Manfred pauses to survey the grass, brain spinning as he ponders the fractal dimensionality of leaves. Then he lurches after them, nearly getting himself run down by a flywheel-powered tourist bus.
Club
. His feet hit the pavement, cross it, thud down onto three billion years of vegetative evolution.
Something about those people.
He feels a weird yearning, a tropism for information. It's almost all that's left of him—his voracious will to know. The tall, dark-haired woman hitches up her long skirts to keep them out of the mud. He sees a flash of iridescent petticoats that ripple like oil on water, worn over old-fashioned combat
boots. Not Victorian, then: something else.
I came here to see
—the name is on the tip of his tongue. Almost. He feels that it has something to do with these people.

The squad crosses The Meadows by way of a tree-lined path and comes to a nineteenth-century frontage with wide steps and a polished brass doorbell. They enter, and the man with the muttonchops pauses on the threshold and turns to face Manfred. “You've followed us this far,” he says. “Do you want to come in? You might find what you're looking for.”

Manfred follows with knocking knees, desperately afraid of whatever he's forgotten.

Meanwhile, Annette is busy interrogating Manfred's cat.
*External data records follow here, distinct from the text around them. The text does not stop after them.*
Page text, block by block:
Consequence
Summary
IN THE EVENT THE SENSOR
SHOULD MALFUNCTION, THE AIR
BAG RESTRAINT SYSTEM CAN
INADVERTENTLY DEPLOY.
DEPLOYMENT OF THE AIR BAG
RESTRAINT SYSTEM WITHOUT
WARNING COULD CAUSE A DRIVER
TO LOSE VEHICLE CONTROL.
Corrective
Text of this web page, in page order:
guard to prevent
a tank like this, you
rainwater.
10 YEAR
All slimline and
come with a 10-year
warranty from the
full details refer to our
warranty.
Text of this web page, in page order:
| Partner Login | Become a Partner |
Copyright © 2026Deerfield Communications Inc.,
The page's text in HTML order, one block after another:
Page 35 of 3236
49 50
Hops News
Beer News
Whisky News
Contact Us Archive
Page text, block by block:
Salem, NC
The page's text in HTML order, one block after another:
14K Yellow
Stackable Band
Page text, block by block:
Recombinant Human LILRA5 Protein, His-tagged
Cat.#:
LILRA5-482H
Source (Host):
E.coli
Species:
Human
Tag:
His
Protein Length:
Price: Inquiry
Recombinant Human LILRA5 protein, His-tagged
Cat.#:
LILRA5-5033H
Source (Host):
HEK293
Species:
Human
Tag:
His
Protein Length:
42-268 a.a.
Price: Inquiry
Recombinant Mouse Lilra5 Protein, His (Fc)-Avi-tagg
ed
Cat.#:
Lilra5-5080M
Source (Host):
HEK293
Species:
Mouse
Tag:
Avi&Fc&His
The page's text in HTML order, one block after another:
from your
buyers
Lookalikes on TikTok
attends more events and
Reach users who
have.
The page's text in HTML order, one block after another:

“When did you last see your father?”

Aineko turns its head away from her and concentrates on washing the inside of its left leg. Its fur is lifelike and thick, pleasingly patterned except for a manufacturer's URL emblazoned on its flanks, but the mouth produces no saliva; the throat opens on no stomach or lungs. “Go away,” it says. “I'm busy.”
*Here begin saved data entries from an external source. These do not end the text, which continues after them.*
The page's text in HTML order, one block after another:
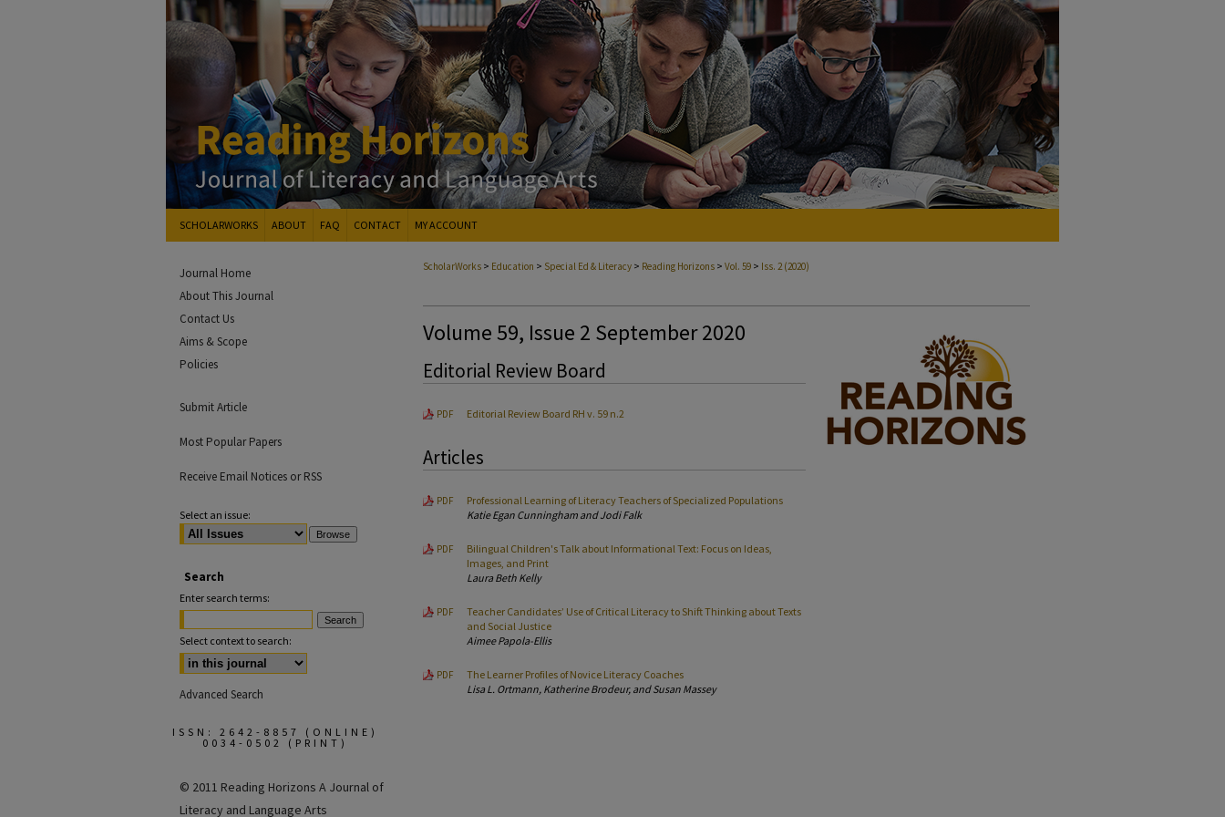
SCHOLARWORKS ABOUT FAQ CONTACT MY ACCOUNT
ScholarWorks > Education > Special Ed & Literacy > Reading Horizons > Vol. 59 > Iss. 2 (2020)
Volume 59, Issue 2 September 2020
Editorial Review Board
PDF Editorial Review Board RH v. 59 n.2
Articles
PDF
Professional Learning of Literacy Teachers of Specialized Populations
Katie Egan Cunningham and Jodi Falk
PDF
Bilingual Children's Talk about Informational Text: Focus on Ideas,
Images, and Print
Laura Beth Kelly
PDF
Teacher Candidates’ Use of Critical Literacy to Shift Thinking about Texts
and Social Justice
Aimee Papola-Ellis
PDF
The Learner Profiles of Novice Literacy Coaches
Lisa L. Ortmann, Katherine Brodeur, and Susan Massey
Journal Home
About This Journal
Contact Us
Aims & Scope
Policies
Submit Article
Most Popular Papers
Receive Email Notices or RSS
Select an issue:
Search
Enter search terms:
Select context to search:
Advanced Search
ISSN: 2642-8857 (ONLINE)
0034-0502 (PRINT)
© 2011 Reading Horizons A Journal of
Literacy and Language Arts

“When did you last see Manfred?” she repeats intently. “I don't have time for this. The polis don't know. The medical services don't know. He's off-net and not responding. So what can
you
tell me?”

It took her precisely eighteen minutes to locate his hotel once she hit the airport arrivals area and checked the hotel booking front end in the terminal: She knows his preferences. It took her slightly longer to convince the concierge to let her into his room. But Aineko is proving more recalcitrant than she'd expected.
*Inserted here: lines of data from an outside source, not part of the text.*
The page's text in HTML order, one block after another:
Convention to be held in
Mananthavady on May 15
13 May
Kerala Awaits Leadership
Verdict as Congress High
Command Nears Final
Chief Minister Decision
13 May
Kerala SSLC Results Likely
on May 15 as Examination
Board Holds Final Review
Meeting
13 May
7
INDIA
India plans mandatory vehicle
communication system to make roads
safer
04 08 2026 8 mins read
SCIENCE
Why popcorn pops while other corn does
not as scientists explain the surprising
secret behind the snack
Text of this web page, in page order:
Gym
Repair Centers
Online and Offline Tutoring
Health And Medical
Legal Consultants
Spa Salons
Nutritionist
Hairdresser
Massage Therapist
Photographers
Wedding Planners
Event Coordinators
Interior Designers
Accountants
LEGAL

“AI Neko mod two alpha requires maintenance downtime on a regular basis,” the cat says pompously. “You knew that when you bought me this body. What were you expecting, five-nines uptime from a lump of meat? Go away, I'm thinking.” The tongue rasps out, then pauses while microprobes in its underside replace the hairs that fell out earlier in the day.

Annette sighs. Manfred's been upgrading this robot cat for years, and his ex-wife Pamela used to mess with its neural configuration, too:
This is its third body, and it's getting more realistically uncooperative with every hardware upgrade. Sooner or later it's going to demand a litter tray and start throwing up on the carpet. “Command override,” she says. “Dump event log to my Cartesian theatre, minus eight hours to present.”

The cat shudders and looks round at her. “Human bitch!” it hisses. Then it freezes in place as the air fills with a bright and silent tsunami of data. Both Annette and Aineko are wired for extremely high-bandwidth spread-spectrum optical networking; an observer would see the cat's eyes and a ring on her left hand glow blue-white at each other. After a few seconds, Annette nods to herself and wiggles her fingers in the air, navigating a time sequence only she can see. Aineko hisses resentfully at her, then stands and stalks away, tail held high.